Showing posts with label Farm Sanctuary. Show all posts
Showing posts with label Farm Sanctuary. Show all posts

Monday, November 15, 2010

Event Alert: Gentle Thanksgiving Dinner in Wayne, NJ

"Animal cruelty is not an American value. But for the entirety of their short lives, turkeys on industrialized farms know nothing but fear and pain at the hands of humans." - Farm Sanctuary's Thanksgiving's Toll on Turkeys. That's nothing to celebrate, if you ask me, and I will not feel the least bit deprived passing on the turkey again this year.

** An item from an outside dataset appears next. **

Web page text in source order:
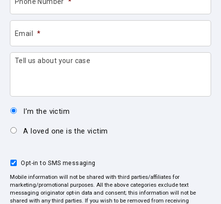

As I so enjoyed last year, I'll be feasting on Tofurkey instead at God Creatures Ministry's Gentle Thanksgiving celebration on Sunday, November 21st in Wayne, New Jersey. Learn more about this event if you are in the area. Please mail checks for the dinner by November 17th if you plan on attending. Flashback to last year's celebration.

Learn more about Gentle Thanksgiving, and get cruelty-free recipes.

Tuesday, November 2, 2010

Walk for Farm Animals: New York City

I walked. To take a stand against factory farming, a black mark on the heart and soul of humankind. To support the animals who live at Farm Sanctuary's Watkins Glen, New York and Orland, California shelters, who have endured the horrors of this very system. To spread the good word about a veg-lifestyle.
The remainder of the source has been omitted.